Une étude récente effectuée par Harry
G. Broadman, conseiller pour l’économie africaine à
la Banque mondiale, montre que l’augmentation du commerce sino-africain
et indo-africain a produit de grandes occasions aux pays de l’Afrique
sud-saharienne de développer leur marché. Dans son livre,
Africa's Silk Road: China and India's New Economic Frontier (La Route
de la soie africaine : nouvelle frontière économique Chine-Inde),
Broadman estime que la rapide croissance économique du commerce
sino-africain et l’investissement chinois soutenu en Afrique favoriseront
l’intégration de l’économie africaine dans l’économie
mondiale.
He Wenping, directrice de la section des études africaines
de l’Institut de recherche sur l’Asie de l’Ouest et
l’Afrique relevant de l’Académie des sciences sociales
de Chine, a dit à la conférence que la contribution moyenne
de la Chine à la croissance de l’économie mondiale
a été de 14 % depuis1979, c’est-à-dire depuis
qu’elle a adopté sa réforme et ouvert son économie.
« De plus en plus de pays d’Afrique partagent les bénéfices
de la croissance économique de la Chine », a-t-elle affirmé.
Un succès inattendu
La rencontre de deux jours a été qualifiée
de « succès » par le président de la BAD, Donald
Kaberuka. Il a dit que les discussions sur un large éventail de
sujets ont été constructives et l’organisation de
la rencontre sans faille.
« Nous avons fait beaucoup de travail avant la réunion
pour assurer le succès », a déclaré à
CHINAFRIQUE Liu Changqing, des quartiers généraux
à Shanghai de la Banque populaire de Chine. Liu avait visité
le bureau à Beijing de la Banque de développement de l’Asie
en avril pour recueillir son expérience concernant les rencontres
annuelles. Selon Liu, la rencontre de cette année était
du plus haut calibre et de la plus large échelle dans l’histoire
de la BAD. Parmi les délégués se trouvaient des dignitaires
comme le président du Rwanda Paul Kagame, Pedro Pires, président
du Cap Vert, et le président de Madagascar, Marc Ravalomanana.
La Banque mondiale, le Fonds monétaire international et d’autres
institutions régionales et sous-régionales de financement
du développement et d’organisations non gouvernementales
ont participé à la rencontre. Le nombre de participants
dépassait 2 100 dont 437 journalistes, beaucoup plus qu’aux
réunions des années précédentes.
Les discussions des participants ont porté surtout
sur la réforme de la BAD, le financement du développement,
le traitement de la dette, l’aide aux pays fabiles, la coopération
sino-africaine, entre autres sujets. Le gouverneur de la BPC, Zhou Xiaochuan,
qui présidait la réunion, a dit que cette rencontre aidait
la BAD à élaborer des moyens d’éradiquer la
pauvreté et des programmes de développement plus efficaces.

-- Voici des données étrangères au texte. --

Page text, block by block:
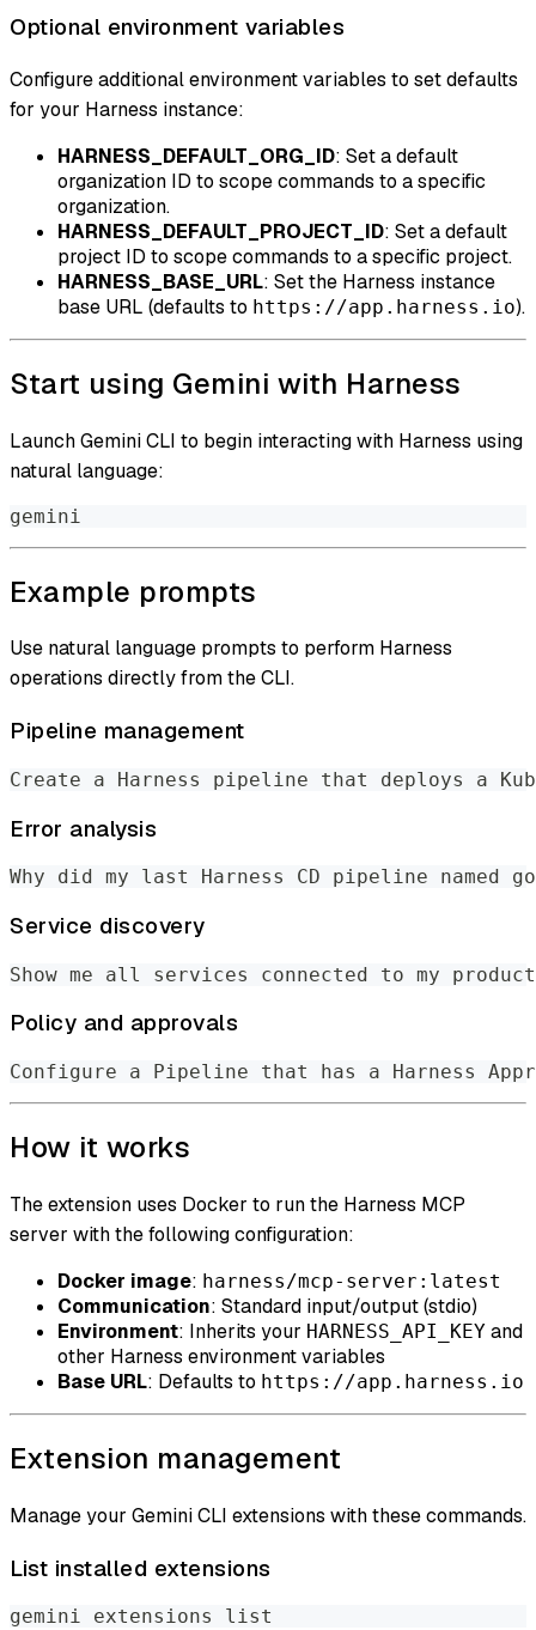
Optional environment variables
Configure additional environment variables to set defaults
for your Harness instance:
HARNESS_DEFAULT_ORG_ID: Set a default
organization ID to scope commands to a specific
organization.
HARNESS_DEFAULT_PROJECT_ID: Set a default
project ID to scope commands to a specific project.
HARNESS_BASE_URL: Set the Harness instance
base URL (defaults to https://app.harness.io).
Start using Gemini with Harness
Launch Gemini CLI to begin interacting with Harness using
natural language:
gemini
Example prompts
Use natural language prompts to perform Harness
operations directly from the CLI.
Pipeline management
Create a Harness pipeline that deploys a
Error analysis
Why did my last Harness CD pipeline
Service discovery
Show me all services connected to my
Policy and approvals
Configure a Pipeline that has a Harness
How it works
The extension uses Docker to run the Harness MCP
server with the following configuration:
Docker image: harness/mcp-server:latest
Communication: Standard input/output (stdio)
Environment: Inherits your HARNESS_API_KEY and
other Harness environment variables
Base URL: Defaults to https://app.harness.io
Extension management
Manage your Gemini CLI extensions with these commands.
List installed extensions
gemini extensions list
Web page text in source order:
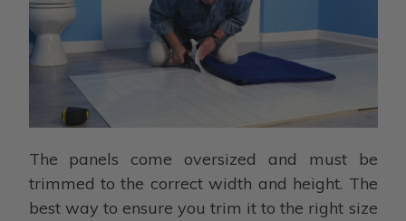
The panels come oversized and must be
trimmed to the correct width and height. The
best way to ensure you trim it to the right size
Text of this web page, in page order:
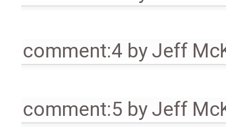
comment:4 byJeff
comment:5 byJeff
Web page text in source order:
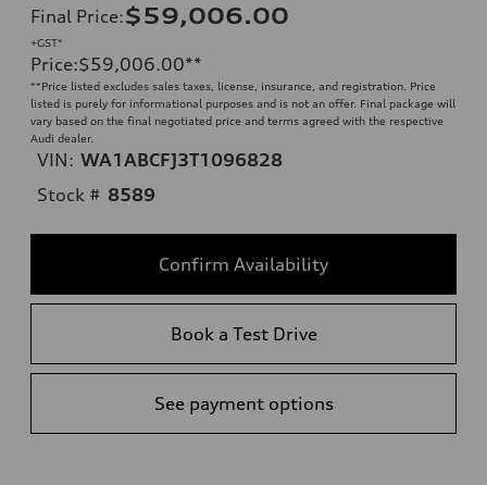
Final Price:$59,006.00
+GST*
Price:$59,006.00**
**Price listed excludes sales taxes, license, insurance, and registration. Price
listed is purely for informational purposes and is not an offer. Final package will
vary based on the final negotiated price and terms agreed with the respective
Audi dealer.
VIN: WA1ABCFJ3T1096828
Stock # 8589
Confirm Availability
Book a Test Drive
See payment options
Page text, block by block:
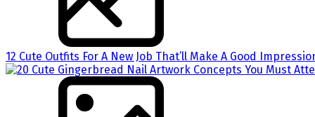
12 Cute Outfits For A New Job That’ll Make A Good
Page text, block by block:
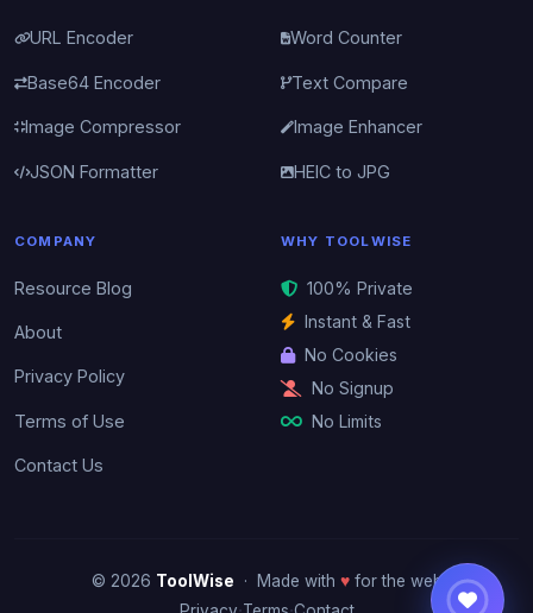
URL Encoder
Base64 Encoder
Image Compressor
JSON Formatter
Word Counter
Text Compare
Image Enhancer
HEIC to JPG
COMPANY
Resource Blog
About
Privacy Policy
Terms of Use
Contact Us
WHY TOOLWISE
100% Private
Instant & Fast
No Cookies
No Signup
No Limits
© 2026 ToolWise · Made with ♥for the web
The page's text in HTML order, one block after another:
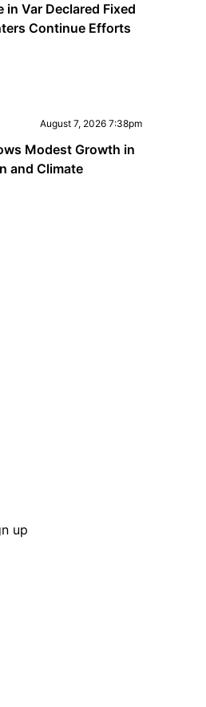
Var Declared Fixed
Continue Efforts
August 7, 2026 7:38pm
Modest Growth in
and Climate
up
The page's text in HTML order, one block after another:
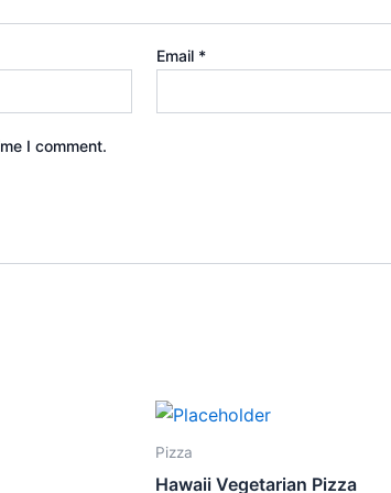
Email *
I comment.
Pizza
Hawaii Vegetarian Pizza
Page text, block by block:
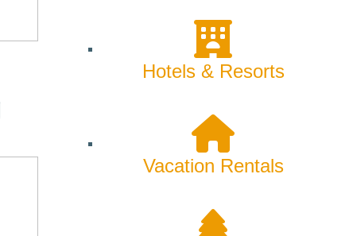
Hotels & Resorts
Vacation Rentals
What We're Made Of
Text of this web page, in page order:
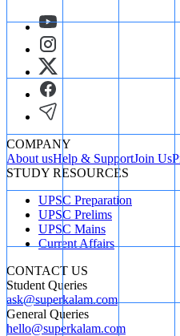
COMPANY
About usHelp & SupportJoin Us
STUDY RESOURCES
UPSC Preparation
UPSC Prelims
UPSC Mains
Current Affairs
CONTACT US
Student Queries
ask@superkalam.com
General Queries
hello@superkalam.com
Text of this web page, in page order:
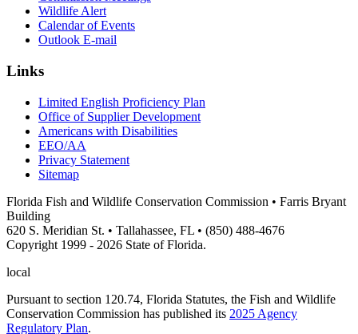
Wildlife Alert
Calendar of Events
Outlook E-mail
Links
Limited English Proficiency Plan
Office of Supplier Development
Americans with Disabilities
EEO/AA
Privacy Statement
Sitemap
Florida Fish and Wildlife Conservation Commission • Farris Bryant
Building
620 S. Meridian St. • Tallahassee, FL • (850) 488-4676
Copyright 1999 - 2026 State of Florida.
local
Pursuant to section 120.74, Florida Statutes, the Fish and Wildlife
Conservation Commission has published its 2025 Agency
Regulatory Plan.
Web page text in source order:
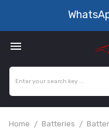

Home Batteries
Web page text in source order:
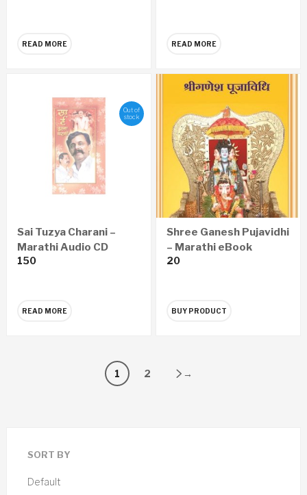
READ MORE READ MORE
Out of
stock
Sai Tuzya Charani –
Marathi Audio CD
150
READ MORE
Shree Ganesh Pujavidhi
– Marathi eBook
20
BUY PRODUCT
1 2 →
SORT BY
Default
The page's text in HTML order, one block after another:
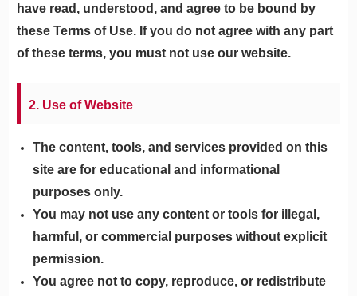
have read, understood, and agree to be bound by
these Terms of Use. If you do not agree with any part
of these terms, you must not use our website.
2. Use of Website
The content, tools, and services provided on this
site are for educational and informational
purposes only.
You may not use any content or tools for illegal,
harmful, or commercial purposes without explicit
permission.
You agree not to copy, reproduce, or redistribute
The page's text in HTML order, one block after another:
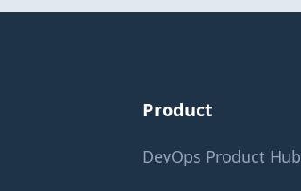
Product
DevOps Product Hub
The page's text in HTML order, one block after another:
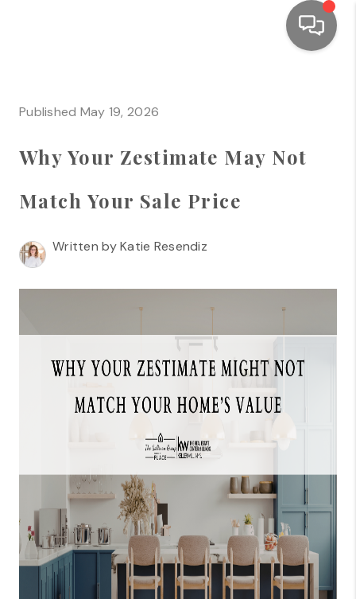
SEARCH LISTINGS
TOP AREAS
BUYING
HOME VALUE
WHO WE ARE
CAREERS
REVIEWS
CONNECT
Published May 19, 2026
Why Your Zestimate May Not
Match Your Sale Price
Written by Katie Resendiz
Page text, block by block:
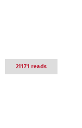
21171 reads
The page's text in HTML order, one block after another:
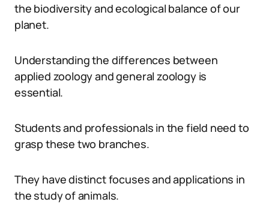
the biodiversity and ecological balance of our
planet.
Understanding the differences between
applied zoology and general zoology is
essential.
Students and professionals in the field need to
grasp these two branches.
They have distinct focuses and applications in
the study of animals.
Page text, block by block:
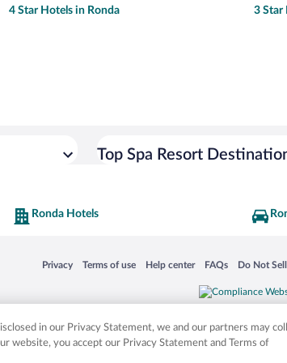
4 Star Hotels in Ronda 3 Star
Top Spa Resort
Ronda Hotels
Privacy
Opens in a new window
Terms of use
Opens in a new window
Help center
Opens in a new window
FAQs
Opens in a new
Do Not
Opens in
other countries. Other logos or product and company names
in our Privacy Statement, we and our partners may
website, you accept our Privacy Statement and Terms of
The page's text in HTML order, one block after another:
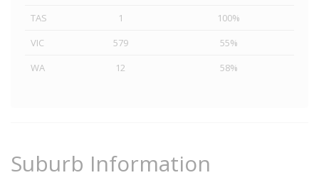
TAS
1
100%
VIC
579
55%
WA
12 58%
Suburb Information
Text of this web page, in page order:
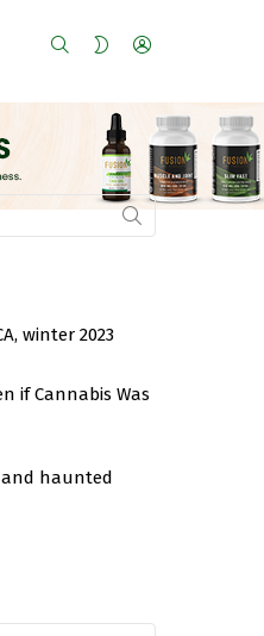
SEARCH SWITCH
winter 2023
if Cannabis Was
and haunted

Des séminaires ont eu lieu en marge des réunions de la BAD,
aidant les compagnies et les entrepreneurs, chinois et africains, à
établir des contacts et à discuter d’affaires. Les
prochaines rencontres de la BAD auront lieu à Maputo au Mozambique
en mai prochain.
« La BAD a choisi cette année le thème
‘‘Afrique et Asie, partenaires de développement’’,
qui signifie que l’Afrique a vu de ses yeux le développement
de l’Asie et espère former un système de coopération
égale avec les pays d’Asie », a dit Xu Weizhong, directeur
de la division des Études africaines de l’Institut des études
asiatiques et africaines relevant de l’Institut des relations internationales
contemporaines de Chine. À la conférence, il a appuyé
sur le fait que le choix de la BAD de Chine comme lieu de rencontre annuelle
indique que l’Afrique attache une grande importance au développement
de la coopération économique sino-africaine.